Myo-inositol, a carbohydrate with a composition similar to glucose, in addition to breast milk, is also present in numerous foods such as black beans, lentils, peas, rice, whole grains, melon, bananas and nuts. Among other functions, it facilitates the effect of the powerful hormone insulin, which can reduce gestational diabetes in pregnant women. Such a wide presence in foods and the knowledge of its spectacular way of promoting the development of the newborn’s brain by expanding neuronal connections also makes it a good dietary supplement for pediatric nutrition, especially in circumstances of insufficient or complicated breastfeeding. maternal.

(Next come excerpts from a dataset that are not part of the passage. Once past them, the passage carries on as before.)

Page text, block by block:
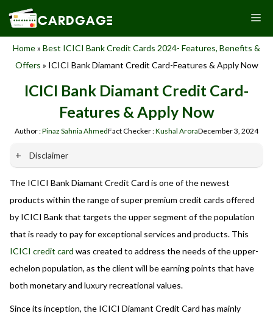
Home» Best ICICI Bank Credit Cards 2024- Features, Benefits &
Offers » ICICI Bank Diamant Credit Card-Features & Apply Now
ICICI Bank Diamant Credit Card-
Features & Apply Now
Author :Pinaz Sahnia AhmedFact Checker :Kushal AroraDecember 3, 2024
Disclaimer
Our website promotes credit card services offered by various
banks in India. We are not affiliated with or endorsed by any
committed to your privacy and security, and we do not
engage in phishing or fraudulent activities. Please verify all
terms and conditions with the respective banks before
applying for any credit card. Use the information provided
The ICICI Bank Diamant Credit Card is one of the newest
products within the range of super premium credit cards offered
by ICICI Bank that targets the upper segment of the population
that is ready to pay for exceptional services and products. This
ICICI credit card was created to address the needs of the upper-
echelon population, as the client will be earning points that have
both monetary and luxury recreational values.
Since its inception, the ICICI Diamant Credit Card has mainly
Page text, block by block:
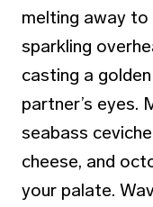
melting away
sparkling
casting a
partner’s eyes.
seabass
cheese, and
your palate.
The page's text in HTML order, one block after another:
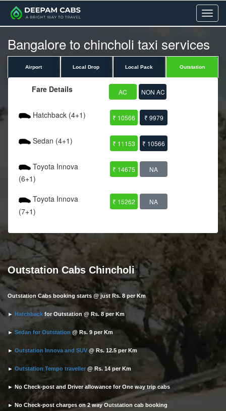
Menu
Bangalore to chincholi taxi services
Airport Local Drop Local Pack Outstation
Fare Details AC NON AC
Hatchback (4+1) ₹ 10566 ₹ 9979
Sedan (4+1) ₹ 11153 ₹ 10566
Toyota Innova
(6+1)
₹ 14675 NA
Toyota Innova
(7+1)
₹ 15262 NA
Outstation Cabs Chincholi
Outstation Cabs booking starts @ just Rs. 8 per Km
► Hatchback for Outstation @ Rs. 8 per Km
► Sedan for Outstation @ Rs. 9 per Km
► Outstation Innova and SUV @ Rs. 12.5 per Km
► Outstation Tempo traveller @ Rs. 14 per Km
► No Check-post and Driver allowance for One way trip cabs
► No Check-post charges on 2 way Outstation cab booking
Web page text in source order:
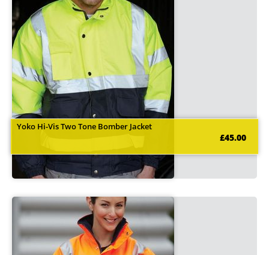
Yoko Hi-Vis Two Tone Bomber Jacket
£45.00
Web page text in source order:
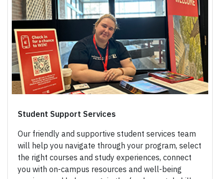
Student Support Services
Our friendly and supportive student services team
will help you navigate through your program, select
the right courses and study experiences, connect
you with on-campus resources and well-being
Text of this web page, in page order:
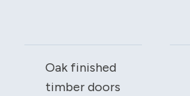
Oak finished
timber doors
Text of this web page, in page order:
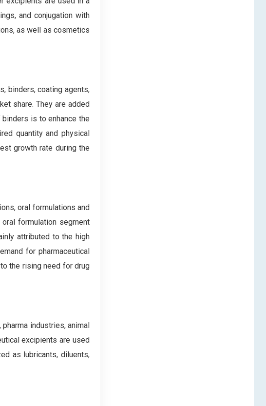
and conjugation with
as well as cosmetics
binders, coating agents,
share. They are added
is to enhance the
quantity and physical
growth rate during the
oral formulations and
formulation segment
attributed to the high
for pharmaceutical
the rising need for drug
industries, animal
excipients are used
as lubricants, diluents,
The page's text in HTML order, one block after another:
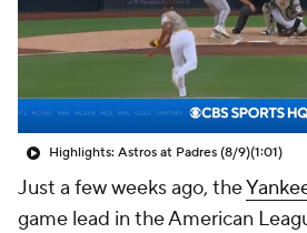
Highlights: Astros at Padres (8/9)(1:01)
Just a few weeks ago, the
game lead in the American
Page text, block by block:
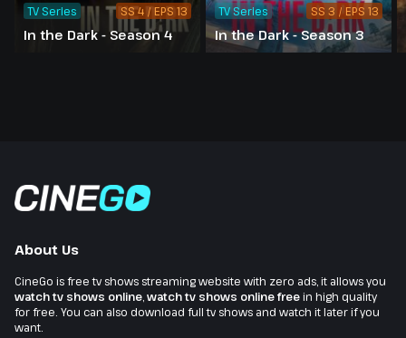
In the Dark - Season 4
TV Series SS 4 / EPS 13
In the Dark - Season 3
TV Series SS 3 / EPS 13
About Us
CineGo is free tv shows streaming website with zero ads, it allows you
watch tv shows online watch tv shows online freein high quality
for free. You can also download full tv shows and watch it later if you
want.
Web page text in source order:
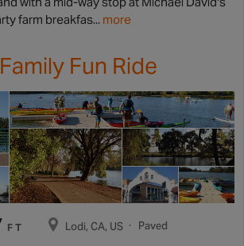
farm breakfas... more
Fun Ride
FT Lodi, CA, US Paved
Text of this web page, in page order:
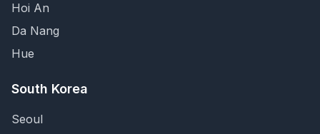
Hoi An
Da Nang
Hue
South Korea
Seoul
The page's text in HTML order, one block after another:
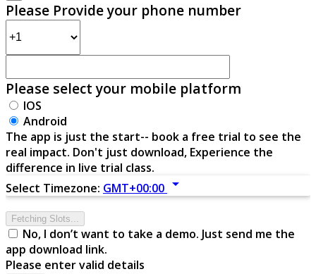
Please Provide your phone number
Please select your mobile platform
IOS
Android
The app is just the start-- book a free trial to see the
real impact. Don't just download, Experience the
difference in live trial class.
Select Timezone: GMT+00:00 arrow_drop_down
Fetching Slots...
No, I don’t want to take a demo. Just send me the
app download link.
Please enter valid details
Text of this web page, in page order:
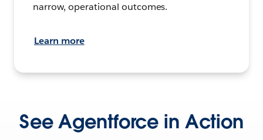
narrow, operational outcomes.
Learn more
See Agentforce in Action
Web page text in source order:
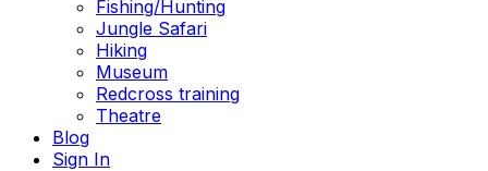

Gray matter is a space that tries to explain, in an accessible way, how the brain creates the mind and controls behavior. The senses, motivations and feelings, sleep, learning and memory, language and consciousness, as well as their main disorders, will be analyzed in the conviction that knowing how they work is equivalent to knowing ourselves better and increasing our well-being and relationships with other people.